The lexer rules are equivalent
Each of RULE1/2/3 in Case1 is a capturing group, similar to Regex:(X)
Each of RULE1/2/3 in Case3 is a non-capturing group, similar to Regex:(?:X)
Let's see a concrete example.
Goal: identify [ABC]+, [DEF]+, [GHI]+ tokens
input.txt
ABBCCCDDDDEEEEE ABCDE
FFGGHHIIJJKK FGHIJK
ABCDEFGHIJKL
Main.py
import sys
from antlr4 import *
from AlphabetLexer import AlphabetLexer
from AlphabetParser import AlphabetParser
from AlphabetListener import AlphabetListener
class MyListener(AlphabetListener):
# Exit a parse tree produced by AlphabetParser#content.
def exitContent(self, ctx:AlphabetParser.ContentContext):
pass
# (For Case1 Only) enable it when testing Case1
# Exit a parse tree produced by AlphabetParser#rule0.

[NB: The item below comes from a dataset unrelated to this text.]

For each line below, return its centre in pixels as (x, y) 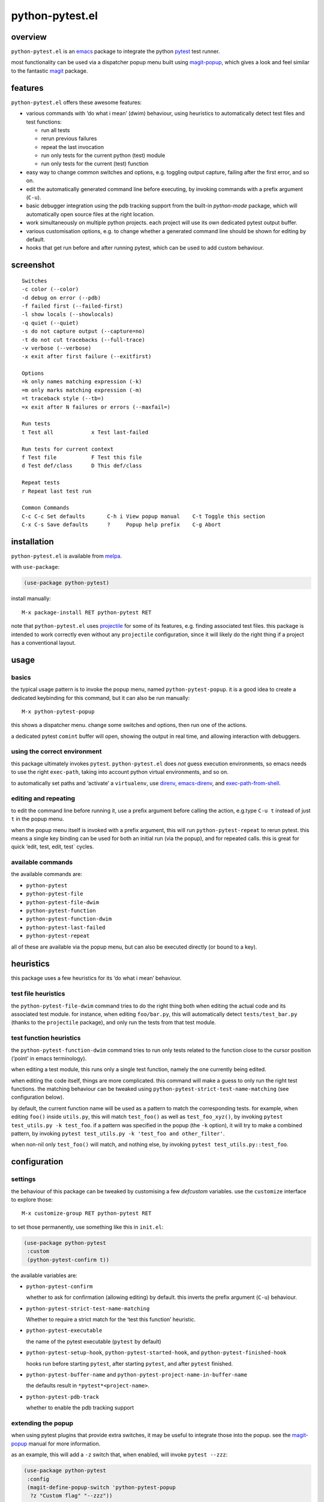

def exitRule0(self, ctx:AlphabetParser.Rule0Context):
print(ctx.getText())
# end-of-class
def main():
file_name = sys.argv[1]
input = FileStream(file_name)
lexer = AlphabetLexer(input)
stream = CommonTokenStream(lexer)
parser = AlphabetParser(stream)
tree = parser.content()
print(tree.toStringTree(recog=parser))
listener = MyListener()
walker = ParseTreeWalker()
walker.walk(listener, tree)
# end-of-def
main()
Case1 and results:
Alphabet.g4 (Case1)
grammar Alphabet;
content : (rule0|ANYCHAR)* EOF;
rule0 : RULE1 | RULE2 | RULE3 ;
RULE1 : [A-C]+ ;
RULE2 : [DEF]+ ;
RULE3 : ('G'|'H'|'I')+ ;
ANYCHAR : . -> skip;
Result:
# Input data (for reference)
# ABBCCCDDDDEEEEE ABCDE
# FFGGHHIIJJKK FGHIJK
# ABCDEFGHIJKL
$ python3 Main.py input.txt
(content (rule0 ABBCCC) (rule0 DDDDEEEEE) (rule0 ABC) (rule0 DE) (rule0 FF) (rule0 GGHHII) (rule0 F) (rule0 GHI) (rule0 ABC) (rule0 DEF) (rule0 GHI) <EOF>)
ABBCCC
DDDDEEEEE
ABC
DE
FF
GGHHII
F
GHI
ABC
DEF
GHI
Case2/3 and results:
Alphabet.g4 (Case2)
grammar Alphabet;
content : (RULE0|ANYCHAR)* EOF;
RULE0 : [A-C]+ | [DEF]+ | ('G'|'H'|'I')+ ;
ANYCHAR : . -> skip;
Alphabet.g4 (Case3)
grammar Alphabet;
content : (RULE0|ANYCHAR)* EOF;
RULE0 : RULE1 | RULE2 | RULE3 ;
fragment RULE1 : [A-C]+ ;
fragment RULE2 : [DEF]+ ;
fragment RULE3 : ('G'|'H'|'I')+ ;
ANYCHAR : . -> skip;
Result:
# Input data (for reference)
# ABBCCCDDDDEEEEE ABCDE
# FFGGHHIIJJKK FGHIJK
# ABCDEFGHIJKL
$ python3 Main.py input.txt
(content ABBCCC DDDDEEEEE ABC DE FF GGHHII F GHI ABC DEF GHI <EOF>)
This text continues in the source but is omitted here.